– No es posible -dije.
– Ya lo creo que sí -sonrió, malicioso.
Habíamos bromeado muchas veces sobre la melancólica máquina de preservativos en una de las calles principales del pueblo y sobre las distintas emergencias que obligarían a alguien a utilizarla.
Aquella noche hicimos el amor y dormimos a pierna suelta.
El día que Jean-Paul regresaba de París estuve tan distraída durante la clase de francés que madame Sentier empezó a tomarme el pelo.
– Vous étes dans la lune -me enseñó a decir. Y yo le correspondí con «La luz está encendida pero no hay nadie en casa». Tuve que explicárselo un poco, pero rió al entenderlo y se extendió sobre el drôle sentido del humor de los americanos.
– Nunca sé lo que va usted a decir a continuación -aseguró-. Pero al menos su acento está mejorando. Finalmente me despidió, aunque después de ponerme más trabajo para casa debido a la clase desaprovechada.
Me apresuré a tomar el tren de vuelta a Lisle. Sin embargo, cuando llegué a la plaza y contemplé el hôtel de ville al otro lado, me sentí de repente reacia a ver a Jean-Paul, algo así como lo que se siente cuando vas a dar una fiesta y una hora antes de que lleguen los invitados quisieras desconvocarla. Me obligué a cruzar la plaza, entrar en el edificio, subir las escaleras y abrir la puerta.
Había varias personas que esperaban a que las atendieran los dos bibliotecarios. Ambos levantaron los ojos al entrar yo y Jean-Paul me saludó cortésmente con una inclinación de cabeza. Me senté en uno de los pupitres, desconcertada. No había contado con la espera, con tener que decírselo rodeada de tanta gente. Con muy poco entusiasmo, me puse a trabajar en las tareas para casa de madame Sentier.
Al cabo de quince minutos la biblioteca se quedó un poco más vacía y Jean-Paul se acercó.
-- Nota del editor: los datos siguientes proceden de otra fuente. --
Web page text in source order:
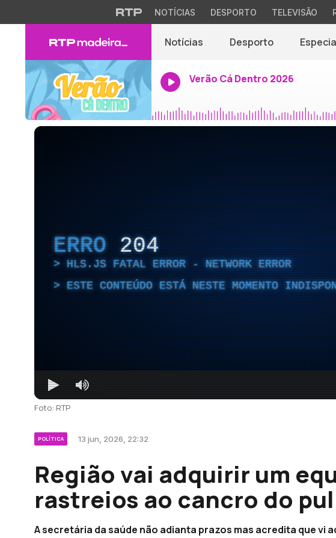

– ¿Puedo ayudarla en algo, madame? -preguntó en inglés, sin alzar la voz, inclinándose, una mano sobre mi pupitre. No había estado nunca tan cerca de él y al alzar la vista me llegó su olor particular, de sol sobre la piel, y me quedé mirando el contorno de la mandíbula, con la sombra de la barba, y pensé: «Oh, no. Esto no. No he venido por esto». Un estremecimiento de pánico me encogió el corazón.
Me repuse y susurré:
– Sí, Jean-Paul, tengo… -un ligero movimiento de su cabeza hizo que me cortara-. Sí, monsieur -me corregí-. Tengo algo que enseñarle -le di la postal. La miró, le dio la vuelta y asintió con la cabeza-. Ah, el Musée des Augustins. Vio usted la escultura románica, ¿no es eso?
– No, no, fíjese en el nombre. ¡El nombre del pintor!
Lo pronunció en voz baja:
– Nicolas Tournier, 1590-1639 -me miró y sonrió.
– Fíjese en el azul -susurré, tocando la postal-. Es precisamente ese azul. ¿Se acuerda del sueño del que le hablé? Incluso antes de ver el cuadro ya se me había ocurrido que soñaba con una túnica. Una túnica azul. De ese azul.
– Ah, el azul del Renacimiento. Ya sabe que ese azul contiene lapislázuli. Y era tan caro que sólo podían utilizarlo para cosas importantes, como la túnica de la Virgen
Siempre dispuesto a ilustrarme.
– ¿No se da cuenta? ¡Es mi antepasado! Jean-Paul miró a su alrededor, cambió de postura, examinó de nuevo la postal.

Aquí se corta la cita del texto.